Images of starving and dying children, women walking for miles to get water and families leaving their homes to seek medical attention. The there was 'Free Nelson Mandela' campaigns. I never really knew why he was in prison on Robben Island for 27 years, but I bought a badge and a poster, like everyone else. Finally there was the World Cup 2010 and the Gautrain and I remember seeing people on the TV with coats and hats on in July wondering why...it's always hot in Africa..isn't it? (we had burst water pipes here in July when the temp dropped to -5c)

So what did I do for Africa? We made and sold cakes at school, we bought Red noses for Comic relief day, we joined in with the Shoebox appeal (don't laugh, I used to put hat, scarf and gloves in, not knowing it was the middle of summer in December) took our clothes to Oxfam.

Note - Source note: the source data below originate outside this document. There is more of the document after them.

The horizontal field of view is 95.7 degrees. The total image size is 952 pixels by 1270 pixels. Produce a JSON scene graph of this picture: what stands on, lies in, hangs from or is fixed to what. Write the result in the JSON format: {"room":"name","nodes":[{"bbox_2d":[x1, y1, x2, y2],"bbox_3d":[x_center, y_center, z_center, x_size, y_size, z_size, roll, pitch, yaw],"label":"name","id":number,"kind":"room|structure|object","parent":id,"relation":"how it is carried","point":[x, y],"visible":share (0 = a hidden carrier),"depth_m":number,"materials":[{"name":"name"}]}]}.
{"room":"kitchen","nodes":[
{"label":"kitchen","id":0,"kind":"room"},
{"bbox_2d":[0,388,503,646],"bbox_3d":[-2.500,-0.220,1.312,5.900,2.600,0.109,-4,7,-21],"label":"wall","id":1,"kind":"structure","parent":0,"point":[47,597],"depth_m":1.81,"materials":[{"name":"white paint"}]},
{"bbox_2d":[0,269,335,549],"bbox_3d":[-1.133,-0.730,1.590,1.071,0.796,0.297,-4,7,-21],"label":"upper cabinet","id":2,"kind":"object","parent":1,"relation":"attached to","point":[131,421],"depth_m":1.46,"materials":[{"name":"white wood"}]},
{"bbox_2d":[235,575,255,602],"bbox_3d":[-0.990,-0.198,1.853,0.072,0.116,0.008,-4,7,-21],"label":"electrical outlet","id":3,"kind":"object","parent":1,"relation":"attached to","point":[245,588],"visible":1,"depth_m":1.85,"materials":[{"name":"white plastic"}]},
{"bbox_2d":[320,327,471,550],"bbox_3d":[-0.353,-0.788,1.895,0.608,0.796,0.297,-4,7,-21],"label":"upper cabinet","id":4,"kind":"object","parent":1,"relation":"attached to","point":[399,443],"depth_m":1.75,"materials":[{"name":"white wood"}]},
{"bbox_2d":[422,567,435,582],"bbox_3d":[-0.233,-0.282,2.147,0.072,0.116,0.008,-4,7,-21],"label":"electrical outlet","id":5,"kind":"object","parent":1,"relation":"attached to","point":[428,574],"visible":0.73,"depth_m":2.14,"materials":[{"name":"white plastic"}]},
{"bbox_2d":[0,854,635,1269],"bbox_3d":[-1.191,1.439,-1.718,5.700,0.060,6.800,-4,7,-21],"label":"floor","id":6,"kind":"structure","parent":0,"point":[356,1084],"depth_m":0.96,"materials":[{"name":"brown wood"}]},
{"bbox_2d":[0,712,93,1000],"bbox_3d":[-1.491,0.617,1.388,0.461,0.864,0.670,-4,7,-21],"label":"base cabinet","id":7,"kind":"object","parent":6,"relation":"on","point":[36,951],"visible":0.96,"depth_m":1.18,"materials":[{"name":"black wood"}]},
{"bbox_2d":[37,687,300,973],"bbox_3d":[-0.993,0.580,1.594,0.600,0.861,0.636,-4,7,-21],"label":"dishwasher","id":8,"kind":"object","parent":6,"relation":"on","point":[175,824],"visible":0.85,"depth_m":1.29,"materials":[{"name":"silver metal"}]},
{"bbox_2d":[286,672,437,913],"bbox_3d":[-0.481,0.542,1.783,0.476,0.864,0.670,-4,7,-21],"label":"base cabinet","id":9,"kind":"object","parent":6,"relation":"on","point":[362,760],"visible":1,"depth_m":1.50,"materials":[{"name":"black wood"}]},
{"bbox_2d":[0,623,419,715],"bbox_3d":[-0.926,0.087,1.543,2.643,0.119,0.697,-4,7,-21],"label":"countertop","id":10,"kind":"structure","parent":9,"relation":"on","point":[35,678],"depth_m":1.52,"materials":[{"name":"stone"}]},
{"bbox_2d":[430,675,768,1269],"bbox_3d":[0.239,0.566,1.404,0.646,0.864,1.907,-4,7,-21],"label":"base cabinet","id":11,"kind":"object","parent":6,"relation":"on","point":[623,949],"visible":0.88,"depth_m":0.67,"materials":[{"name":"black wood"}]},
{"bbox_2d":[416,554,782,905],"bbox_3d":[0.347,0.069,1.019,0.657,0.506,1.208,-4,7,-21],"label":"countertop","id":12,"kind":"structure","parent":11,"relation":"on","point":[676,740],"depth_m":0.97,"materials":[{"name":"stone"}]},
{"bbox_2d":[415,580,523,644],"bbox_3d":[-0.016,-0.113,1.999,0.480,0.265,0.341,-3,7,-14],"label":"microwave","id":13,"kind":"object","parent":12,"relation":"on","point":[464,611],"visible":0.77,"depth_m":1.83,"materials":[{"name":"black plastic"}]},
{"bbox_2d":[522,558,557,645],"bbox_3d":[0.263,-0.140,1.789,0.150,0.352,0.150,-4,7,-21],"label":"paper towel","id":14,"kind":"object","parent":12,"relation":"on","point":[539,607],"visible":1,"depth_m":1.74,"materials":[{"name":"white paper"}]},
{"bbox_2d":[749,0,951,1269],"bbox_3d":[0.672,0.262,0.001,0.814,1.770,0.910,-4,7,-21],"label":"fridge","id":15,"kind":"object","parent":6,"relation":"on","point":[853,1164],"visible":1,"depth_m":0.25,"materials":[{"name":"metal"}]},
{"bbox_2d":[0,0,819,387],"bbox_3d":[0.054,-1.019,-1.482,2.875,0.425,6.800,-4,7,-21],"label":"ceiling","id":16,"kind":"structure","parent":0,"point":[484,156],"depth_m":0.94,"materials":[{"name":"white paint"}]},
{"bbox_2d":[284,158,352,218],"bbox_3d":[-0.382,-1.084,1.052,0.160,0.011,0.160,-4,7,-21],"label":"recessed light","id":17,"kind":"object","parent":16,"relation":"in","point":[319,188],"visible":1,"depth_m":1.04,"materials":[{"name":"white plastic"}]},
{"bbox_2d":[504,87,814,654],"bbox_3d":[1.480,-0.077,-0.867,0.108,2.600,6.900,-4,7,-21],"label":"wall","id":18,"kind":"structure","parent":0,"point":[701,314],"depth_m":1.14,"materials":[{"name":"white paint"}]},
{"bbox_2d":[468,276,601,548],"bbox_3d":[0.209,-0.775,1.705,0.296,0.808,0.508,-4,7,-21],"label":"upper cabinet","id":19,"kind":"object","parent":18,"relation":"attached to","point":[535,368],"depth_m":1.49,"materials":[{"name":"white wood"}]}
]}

But what about the violence, where did that knowledge come from? Of course it was from the Media. Prior to us moving out a woman was killed after her taxi was hijacked in Cape Town on her honeymoon, we know the full story now, but I remember the media portraying stories of this as being common place, ritual tyre burnings, the horror of Rwanda and many other atrocities in Africa. More recently in Zimbabwe.

I didn't know the capital of South Africa was Pretoria, I thought it was Johannesburg. My knowledge of anything else in Africa was all gained from the media...send money/food/clothing...and I'm still not sure why all of this goes on and what I can do to make a change.